「代り映えしない」森保ジャパンでW杯アジア最終予選の「負けられない」ホーム2連戦に勝てるのか?
継続性が重視された一方で、前日21日まで実施された5日間の国内組キャンプは何だったのかという疑問も頭をもたげてくる。オフ明けとなる長友や大迫らのコンディションを上げるのが、唯一にして最大の目的だったと思われても仕方がない。 最終日に行われた流通経済大とのトレーニングマッチでは、FW上田綺世(23・鹿島アントラーズ)のハットトリックなどで7-0のスコアで圧勝した。 「非常にいいパフォーマンスを見せてくれたし、代表の戦力であると確認できた。メンバーに入る入らないは別として、チームとして一緒に活動していこうとも考えた」 最終予選へ引き続き招集されなかった13人の国内組をこう評価した森保監督は、怪我などの不測の事態に備えて、前回シリーズと同じく多目に招集するプランも一時は検討したと明かす。最終的に断念した理由は、Jクラブに対する配慮だった。 「シーズン立ち上げのチーム作りの重要な時期に、我々が余剰の戦力として招集させてもらってはいけないと判断した。活動後に隔離期間もあるなかでチームに帯同することによるメンタル面への影響も考えると、ちょうどの人数で活動した方がいいと」 当初の14日間が短縮されたとはいえ、国内組はサウジアラビア戦翌日の2月2日から6日間の隔離に入る。大迫が「できればもう少し短くしてほしい」と話すなど、Jリーグの開幕を同18日に控えた状況で、精神的な負担になっているのは間違いない。 結果として以前から指摘されてきた、チーム内の序列が色濃く反映された顔ぶれになった。指揮官が「ゴールを期待する」と明言したFW前田大然(24・セルティック)にしても、横浜F・マリノスに所属していた前回シリーズではベトナム、オマーン両代表戦ともベンチから外れ、敵地のスタンドで日本の連勝を見届けている。
海外組か否かも序列に大きく関わる、と思われるなかで懸念材料も浮上する。 中国戦へ向けたキャンプは24日から始まり、週末のリーグ戦を終えた海外組も順次帰国してくる。政府から義務づけられた新型コロナウイルスへの防疫対策として、遅くとも24日までに入国。検査で3日続けて陰性が証明されなければ中国戦に出場できないため、なかにはJFAが手配したチャーター便で帰国する選手もいる。 帰国後の初練習は、長時間の移動が考慮されて原則としてランニングを中心とした軽めのメニューとなる。25日が初練習となる海外組が少なくなく、必然的に全員がそろって同じメニューを消化できるのは前日の公式練習だけとなる。 「実際に全員が集まって練習できる期間は少ないが、コンディションを見極めながら、中国戦へ向けてベストなメンバーを選びたい」 森保監督はこう語ったが、時間が限られている以上は、10月シリーズ第2戦のオーストラリア戦から採用している[4-3-3]システムを継続。

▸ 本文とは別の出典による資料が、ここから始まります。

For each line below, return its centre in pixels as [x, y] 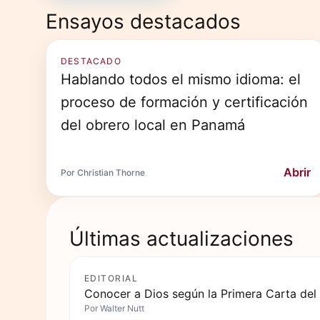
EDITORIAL [111, 278]
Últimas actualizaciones [181, 238]
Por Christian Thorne [103, 172]
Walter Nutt [122, 308]
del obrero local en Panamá [153, 125]
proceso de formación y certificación [184, 102]
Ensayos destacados [143, 21]
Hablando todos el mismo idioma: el [181, 79]
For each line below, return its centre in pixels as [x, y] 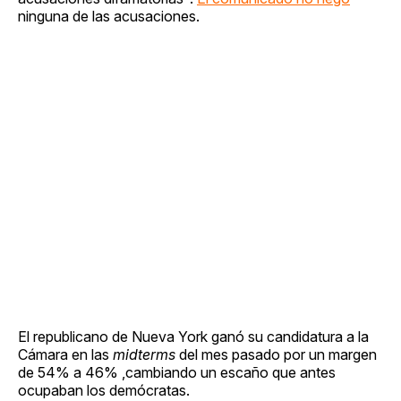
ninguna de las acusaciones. [109, 16]
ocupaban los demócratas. [104, 390]
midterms [144, 354]
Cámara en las [65, 354]
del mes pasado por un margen [276, 354]
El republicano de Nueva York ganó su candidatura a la [193, 336]
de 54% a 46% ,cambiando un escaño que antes [177, 372]
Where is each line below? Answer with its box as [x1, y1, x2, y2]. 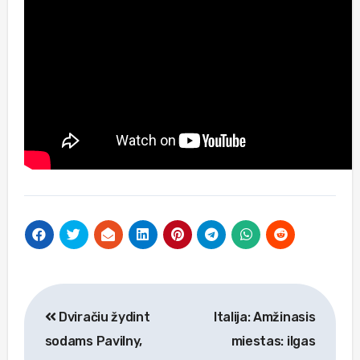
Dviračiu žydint [55, 309, 150, 325]
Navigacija [22, 285, 155, 312]
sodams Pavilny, [44, 333, 142, 349]
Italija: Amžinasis [214, 309, 316, 325]
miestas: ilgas [231, 333, 316, 349]
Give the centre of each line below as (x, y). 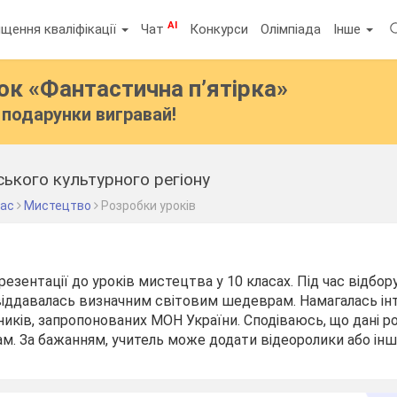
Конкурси (219, 29)
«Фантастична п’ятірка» (159, 89)
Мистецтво (58, 206)
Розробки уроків (149, 206)
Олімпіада (291, 29)
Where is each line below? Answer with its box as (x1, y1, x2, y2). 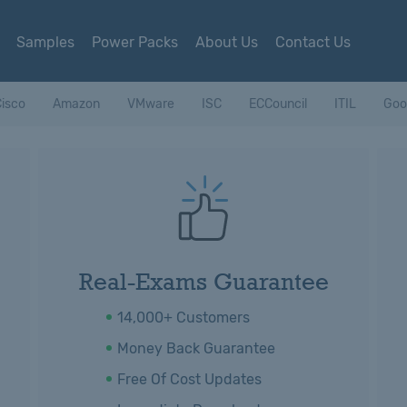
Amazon (53, 96, 100, 112)
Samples (15, 33, 74, 51)
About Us (194, 33, 258, 51)
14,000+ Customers (116, 309, 250, 326)
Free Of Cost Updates (116, 371, 262, 388)
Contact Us (274, 33, 351, 51)
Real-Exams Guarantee (78, 267, 329, 295)
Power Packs (91, 33, 178, 51)
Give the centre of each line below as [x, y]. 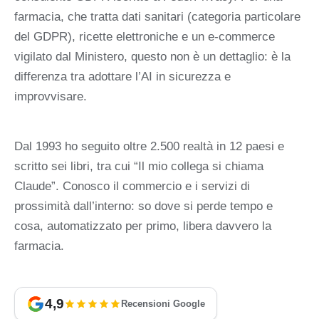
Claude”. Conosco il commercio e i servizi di [132, 187]
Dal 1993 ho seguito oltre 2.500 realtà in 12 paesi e [149, 147]
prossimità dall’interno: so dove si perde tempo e [143, 206]
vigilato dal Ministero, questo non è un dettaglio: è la [152, 56]
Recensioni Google [163, 304]
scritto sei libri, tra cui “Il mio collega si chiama [139, 167]
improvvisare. [51, 96]
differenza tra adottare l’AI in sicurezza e [122, 76]
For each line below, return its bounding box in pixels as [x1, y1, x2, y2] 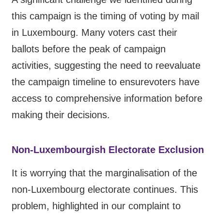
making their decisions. [12, 109, 110, 121]
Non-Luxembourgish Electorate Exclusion [12, 144, 204, 155]
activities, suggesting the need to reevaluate [12, 60, 201, 71]
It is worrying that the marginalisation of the [12, 168, 197, 179]
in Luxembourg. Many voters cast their [12, 27, 177, 38]
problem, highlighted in [12, 201, 111, 212]
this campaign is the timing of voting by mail [12, 11, 199, 22]
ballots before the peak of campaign [12, 44, 166, 55]

先発メンバーも変えないアプローチが取られるはずだが、同時に対戦相手も日本を分析しやすい状況を招く。 何よりも生身の人間である以上は、海外組は時差ぼけや長距離移動による疲労を抱えたまま中国戦に臨まざるをえない。思い返せば昨年9月のオマーン戦、同10月のサウジアラビア戦とシリーズ初戦はいずれも苦杯をなめさせられている。 理由は言うまでもなく、特に海外組のコンディションが上がらなかった点にある。海外組を中心とした序列が引き続き重んじられた今回は、さらに代役のきかない精神的支柱としてチームを束ねてきた吉田を欠いた陣容で臨まなければいけない。 残り4試合となったアジア最終予選で、グループBを戦う日本はカタールワールドカップ出場権を自動的に手にできる2位につけている。もっとも、プレーオフに回る3位のオーストラリア代表との勝ち点差は、わずか1ポイントしかない。逆に無敗で首位を快走するサウジアラビアには、勝ち点で4ポイントも離されている。 オーストラリアは27日に最下位のベトナムをホームに迎える。それだけに日本は中国戦で引き分けも許されないし、サウジアラビアにもしっかりと借りを返した上で、敵地で3月24日に行われるオーストラリアとの大一番に臨みたい。 吉田に代わるキャプテンの人選に対して「候補は多くいる。活動が始まってから決めたい」と語った森保監督は、ホーム連戦で勝ち点6獲得を目標に掲げた。 「この2試合、勝ち点3をつかみ取れるように、与えられた時間のなかで最良の準備をしたい。すでに最終予選で2敗している状況でトーナメントを戦うつもりで、目の前の1試合1試合に勝っていって、ワールドカップへ向けて前進していきたい」 選手選考は代表監督の権限となる。その意味で今回の人選でも頑固なまでにポリシーを貫いた森保監督だが、同時に結果に対する責任も負う。サウジアラビア戦を終えた段階で3位に順位を下げる事態が生じていれば、解任を求める声は再び大きくなる。 (文責・藤江直人/スポーツライター)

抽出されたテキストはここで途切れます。